Searching for the minimal Seesaw models at the LHC and beyond

TL;DR

This paper investigates minimal Seesaw models with TeV-scale right-handed neutrinos, analyzing their collider signatures at the LHC and future colliders, and updating bounds on their mixing parameters based on current and projected data.

Contribution

It provides an analysis of collider signatures for minimal Seesaw models, especially inverse Seesaw, and updates bounds on neutrino mixing parameters at the LHC and future colliders.

Findings

Right-handed neutrinos can be detected via LNC trilepton signatures.

Updated upper bounds on light-heavy neutrino mixing parameters at 13 TeV LHC.
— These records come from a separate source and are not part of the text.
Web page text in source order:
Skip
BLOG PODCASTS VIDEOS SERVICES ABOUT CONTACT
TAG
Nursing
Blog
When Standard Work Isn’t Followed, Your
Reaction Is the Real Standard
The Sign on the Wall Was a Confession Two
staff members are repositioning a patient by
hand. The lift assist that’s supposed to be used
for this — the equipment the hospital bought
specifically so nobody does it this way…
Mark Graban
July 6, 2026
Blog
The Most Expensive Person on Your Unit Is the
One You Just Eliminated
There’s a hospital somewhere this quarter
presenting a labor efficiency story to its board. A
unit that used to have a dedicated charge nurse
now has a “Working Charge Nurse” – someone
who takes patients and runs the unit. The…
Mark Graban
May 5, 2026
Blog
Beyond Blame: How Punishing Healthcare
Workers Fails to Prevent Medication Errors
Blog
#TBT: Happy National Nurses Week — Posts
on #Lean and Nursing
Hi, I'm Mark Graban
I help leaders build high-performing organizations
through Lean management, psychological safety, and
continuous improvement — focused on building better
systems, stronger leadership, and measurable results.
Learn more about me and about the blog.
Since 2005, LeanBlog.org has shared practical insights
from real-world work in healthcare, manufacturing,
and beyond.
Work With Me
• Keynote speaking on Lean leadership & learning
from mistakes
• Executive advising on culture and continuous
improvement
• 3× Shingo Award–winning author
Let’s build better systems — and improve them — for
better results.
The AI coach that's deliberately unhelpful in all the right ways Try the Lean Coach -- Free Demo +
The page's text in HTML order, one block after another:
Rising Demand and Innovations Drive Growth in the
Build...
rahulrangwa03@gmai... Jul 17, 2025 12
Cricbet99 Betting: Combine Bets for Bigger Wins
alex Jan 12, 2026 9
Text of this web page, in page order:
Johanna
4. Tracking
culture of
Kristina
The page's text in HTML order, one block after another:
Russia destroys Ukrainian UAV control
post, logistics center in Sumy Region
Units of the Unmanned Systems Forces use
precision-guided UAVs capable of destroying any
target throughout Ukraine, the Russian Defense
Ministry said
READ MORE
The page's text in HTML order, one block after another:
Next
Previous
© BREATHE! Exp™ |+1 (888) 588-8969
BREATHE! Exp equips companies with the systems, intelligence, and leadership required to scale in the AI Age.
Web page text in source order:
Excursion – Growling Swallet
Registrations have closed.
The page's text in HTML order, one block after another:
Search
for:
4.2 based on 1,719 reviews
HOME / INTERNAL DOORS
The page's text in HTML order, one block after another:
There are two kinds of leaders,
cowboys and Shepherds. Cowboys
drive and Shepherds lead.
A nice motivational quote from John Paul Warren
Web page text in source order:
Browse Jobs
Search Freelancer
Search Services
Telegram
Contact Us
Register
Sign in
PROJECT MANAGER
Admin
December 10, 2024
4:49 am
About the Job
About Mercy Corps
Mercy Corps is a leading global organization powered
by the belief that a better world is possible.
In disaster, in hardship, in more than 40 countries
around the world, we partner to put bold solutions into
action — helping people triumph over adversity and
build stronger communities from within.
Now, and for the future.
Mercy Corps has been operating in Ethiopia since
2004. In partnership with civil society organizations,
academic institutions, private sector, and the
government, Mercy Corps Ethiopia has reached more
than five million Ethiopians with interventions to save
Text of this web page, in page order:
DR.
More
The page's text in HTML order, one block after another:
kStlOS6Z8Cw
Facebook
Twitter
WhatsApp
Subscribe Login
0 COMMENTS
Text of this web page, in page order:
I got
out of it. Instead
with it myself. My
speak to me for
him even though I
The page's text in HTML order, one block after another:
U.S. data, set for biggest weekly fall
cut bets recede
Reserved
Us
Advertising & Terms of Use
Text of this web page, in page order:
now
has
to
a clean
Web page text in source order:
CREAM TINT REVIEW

Projected bounds for 100 TeV collider improve sensitivity to neutrino mixing.

Abstract

The existence of the tiny neutrino mass and the flavor mixing can be naturally explained by type-I Seesaw model which is probably the simplest extension of the Standard Model (SM) using Majorana type SM gauge singlet heavy Right Handed Neutrinos (RHNs). If the RHNs are around the Electroweak(EW)-scale having sizable mixings with the SM light neutrinos, they can be produced at the high energy colliders such as Large Hadron Collider (LHC) and future $100$ TeV proton-proton (pp) collider through the characteristic signatures with same sign di-lepton introducing lepton number violations(LNV). On the other hand Seesaw models, namely inverse Seesaw, with small LNV parameter can accommodate EW-scale pseudo-Dirac neutrinos with sizable mixings with SM light neutrinos while satisfying the neutrino oscillation data. Due to the smallness of the LNV parameter of such models, the `smoking-gun' signature of same-sign di-lepton is suppressed where as the RHNs in the model will manifest at the LHC and future $100$ TeV pp collider dominantly through the Lepton number conserving (LNC) trilepton final state with Missing Transverse Energy (MET). Studying various production channels of such RHNs we give an updated upper bound on the mixing parameters of the light-heavy neutrinos at the 13 TeV LHC and future 100 TeV pp collider.